**THE INPUT:**
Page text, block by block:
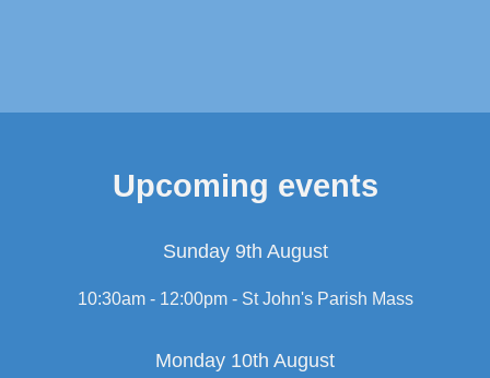
Upcoming events
Sunday 9th August
10:30am - 12:00pm - St John's Parish Mass
Monday 10th August
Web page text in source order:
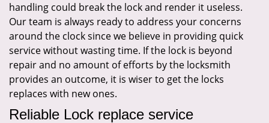
handling could break the lock and render it useless.
Our team is always ready to address your concerns
around the clock since we believe in providing quick
service without wasting time. If the lock is beyond
repair and no amount of efforts by the locksmith
provides an outcome, it is wiser to get the locks
replaces with new ones.
Reliable Lock replace service
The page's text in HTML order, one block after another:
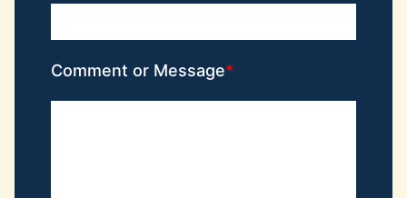
Comment or Message
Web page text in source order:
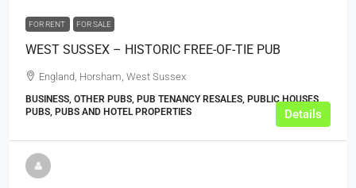
FOR RENT FOR SALE
WEST SUSSEX – HISTORIC FREE-OF-TIE PUB
England, Horsham, West Sussex
BUSINESS, OTHER PUBS, PUB TENANCY RESALES, PUBLIC HOUSES,
PUBS, PUBS AND HOTEL PROPERTIES
Details
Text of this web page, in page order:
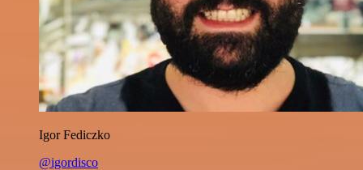
Igor Fediczko
@igordisco
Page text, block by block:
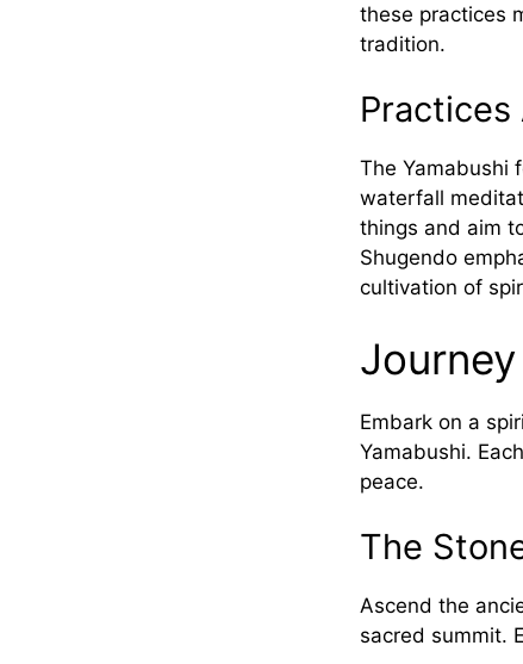
these practices
tradition.
Practices
The Yamabushi
waterfall
things and aim
Shugendo
cultivation of
Embark on a
Yamabushi.
peace.
The
Ascend the
sacred summit.
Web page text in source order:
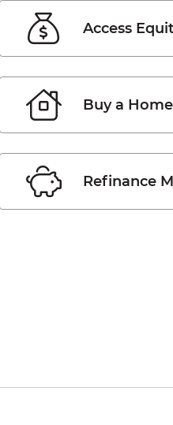
Access
Buy a Home
Refinance
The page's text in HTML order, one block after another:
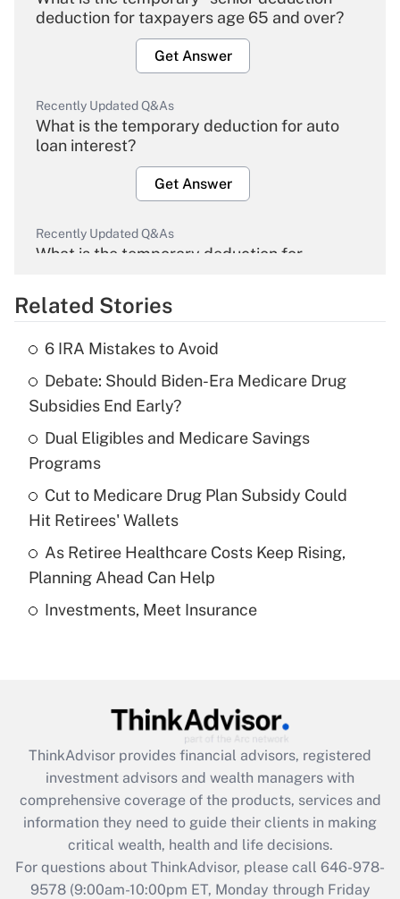
deduction for taxpayers age 65 and over?
Get Answer
Recently Updated Q&As
What is the temporary deduction for auto
loan interest?
Get Answer
Recently Updated Q&As
What is the temporary deduction for
Get Answer
What is the temporary deduction for tip
income?
Get Answer
Recently Updated Q&As
What is a high deductible health plan for
purposes of an HSA?
Get Answer
Recently Updated Q&As
Get Answer
Recently Updated Q&As
What is the CARES Act employee
retention tax credit that was available
during 2020 and 2021?
Get Answer
Related Stories
6 IRA Mistakes to Avoid
Debate: Should Biden-Era Medicare Drug
Subsidies End Early?
Dual Eligibles and Medicare Savings
Programs
Cut to Medicare Drug Plan Subsidy Could
Hit Retirees' Wallets
As Retiree Healthcare Costs Keep Rising,
Planning Ahead Can Help
Investments, Meet Insurance
ThinkAdvisor provides financial advisors, registered
investment advisors and wealth managers with
comprehensive coverage of the products, services and
information they need to guide their clients in making
critical wealth, health and life decisions.
For questions about ThinkAdvisor, please call 646-978-
9578(9:00am-10:00pm ET, Monday through Friday

**EXERCISE REQUIREMENTS:** Going line by line through the entries above, count each line that has the word "advisors", then state the count alone.

**FINAL ANSWER:** 2